Layout & intent analysis
Reads structural signals: bet-slip UI elements, high-density CTAs with gambling-adjacent language, ranking tables with affiliate link patterns, and conversion funnel architecture. The shape of the page often gives more information than the text alone.
Safe-context ML model
An embedded logistic-regression bag-of-words classifier runs on-device against URL, hostname, title, and visible page text. Returns safe/block probabilities and a confidence value. Lightweight, deterministic, and capable of running offline inside the Chrome service worker.

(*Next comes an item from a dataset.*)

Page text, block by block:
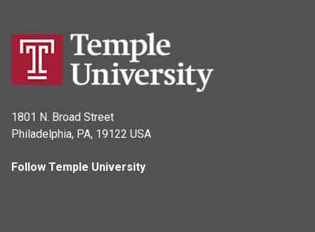
1801 N. Broad Street
Philadelphia, PA, 19122 USA
Follow Temple University

A larger transformer-based classifier has been trained on the labelled dataset and validated with a hostname-based train/validation split (eval_loss 0.141 at convergence). Wiring it into the runtime as a higher-confidence evidence source is planned post-launch work.
Policy decision engine.
The only component allowed to produce a verdict. Reasons across the complete evidence picture and applies a deterministic, ordered set of rules.
| Condition | Outcome |
|---|---|
| Direct gambling mechanism present (bet slip, spin button, deposit UI) | Block — direct mechanism |
| Paid-entry chance mechanism present (raffle, instant-win, prize draw) | Block — paid entry |
| Strong route to gambling + ML or text block evidence | Block — route to gambling |
| Dominant ML safe-context overrides noisy route signals (clean of mechanism, footer, promotion) | Allow — verified safe context |
| Route signals on a protected safe role (finance, recovery, editorial) with strong dampening | Allow — moderate-risk review |
| Route consensus without sufficient dampening | Block — route to gambling |
| Structured commercial promotion present | Block — structured promotion |
| Otherwise | Allow — weak / noisy evidence only |
The accountability layer.
Detection is only half of the product. The other half is making sure protection can't be removed at the moment of weakness.
Two-party unlock
You request an unlock. The backend sends a six-digit code to your trusted partner — never to you. They decide whether to share it. There is no path to the code that bypasses them.
60-minute window
If the code is verified, protection suspends for exactly 60 minutes. A Chrome alarm re-locks automatically at the expiry timestamp. There's no permanent unlock state and no UI to extend the window.
Companion monitoring
A separate companion extension watches whether the main extension is installed. If either is removed, your partner is notified immediately via the long-lived companion token flow.
Calibrated escalation
Partner notifications fire at meaningful thresholds — three attempts in an hour, six attempts, extension removal — not on every block. Alert fatigue is the enemy of accountability.
Therapeutic intervention
At the fifth attempt in a rolling hour, the standard block page is replaced by a structured therapeutic pause — a finite countdown, a coping choice, a warm close. Built from urge-surfing and implementation-intention research.
Logout requires partner approval too
The obvious workaround — log out, reinstall, start fresh — also requires the partner code. Even full account deletion requires the partner to know.
The architecture is the product.
Every other tool tries to make blocking smarter. ShieldBet makes removal harder. That's the difference that holds when willpower doesn't.